Странное дело: и до революции, и особенно после — Новикову и Радищеву были посвящены десятки публикаций, а широкий протест военных кругов против антинациональной политики Павла оказался вне поля зрения отечественных историков. Редчайшее исключение представляет обстоятельное исследование Т.Г. Снытко, затерявшееся среди журнальных публикаций 50-х годов нашего века и практически неизвестное читателям. На основании сохранившихся материалов секретнейшего расследования об офицерском заговоре, направленном против опруссачивания армии, исследователь показала, что уже в начале 1797 г. полковник Александр Михайлович Каховский, герой Очакова и Праги, пользовавшийся доверием Суворова, предложил ему поднять армию против засевших в Петербурге гатчинцев. «Государь хочет все по-прусски в России учредить и даже переменить закон»,— приводит слова Каховского арестованный и допрошенный капитан В. С. Кряжев.
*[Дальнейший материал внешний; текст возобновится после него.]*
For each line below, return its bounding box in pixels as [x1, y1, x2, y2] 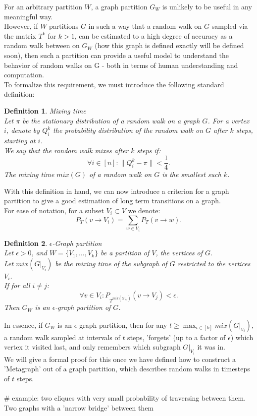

Патриотически настроенные офицеры считали, что надо «восстав против государя, идти далее... на Петербург» . А вот свидетельство другого участника заговора — будущего героя Отечественной войны 1812 года Алексея Петровича Ермолова (брата Каховского по матери): «Однажды, говоря об императоре Павле, он (Каховский. — В.Л.) сказал Суворову: «Удивляюсь вам граф, как вы, боготворимый войсками, имея такое влияние на умы русских, в то время, как близ вас находится столько войск, соглашаетесь повиноваться Павлу?» Суворов подпрыгнул и перекрестил рот Каховскому. «Молчи, молчи,— сказал он, — не могу. Кровь сограждан!»  Великий полководец и гражданин предпочел ссылку братоубийственной войне. Он не мог увести армию с юга и отдать туркам все, ради чего воевали поколения русских людей. Но Суворов не выдал Каховского.